Alors faut-il s’alarmer et se dire que désormais Bordeaux est redevenu un club moyen ? Pas forcément, car les circonstances atténuantes sont nombreuses, et en premier lieu les nombreux changements d’entraîneur au cours de la saison passée. Désormais, en étant là dès juillet, Paulo Sousa peut travailler plus sereinement à bâtir l’effectif qu’il souhaite pour être compétitif en championnat. Egalement, l’an dernier, la qualification en Europa League avait beaucoup coûté aux joueurs bordelais qui n’ont pas réussi à se concentrer sur les deux tableaux. Aussi, sans plus aucun enjeu en fin de saison, tout le monde s’est un peu désintéressé des deux derniers mois de compétition, aussi bien joueurs, dirigeants que supporters, et ce, en vue de préparer au mieux la saison prochaine.

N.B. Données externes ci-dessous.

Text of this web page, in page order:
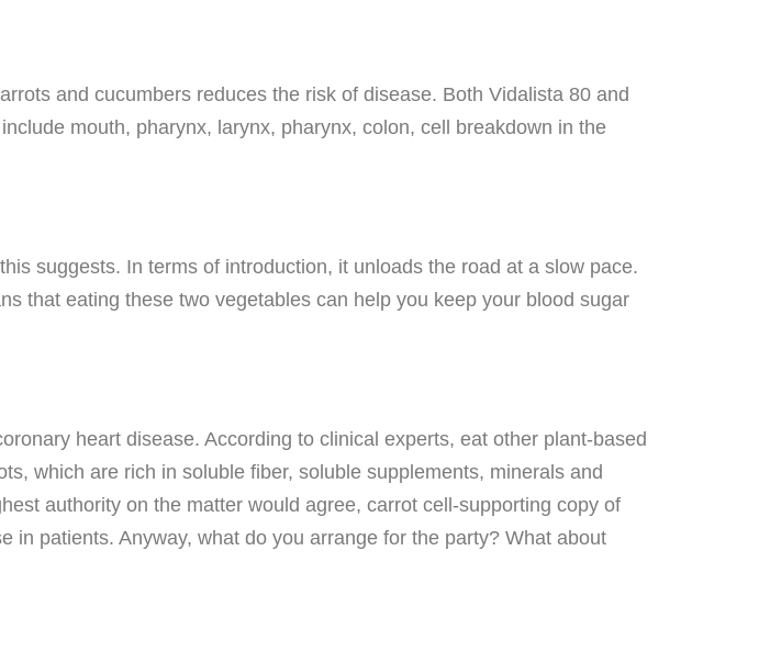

Les signes positifs vus récemment sur le marché des transferts, avec notamment l’arrivée de Benito en attendant Koscielny, les discours positifs de l’entraîneur et les moyens supplémentaires débloqués par les propriétaires du club devraient en tout cas inciter à une pointe d’optimisme. Pour que Bordeaux retrouve la place qui est la sienne, dans la première moitié de tableau, et non au milieu.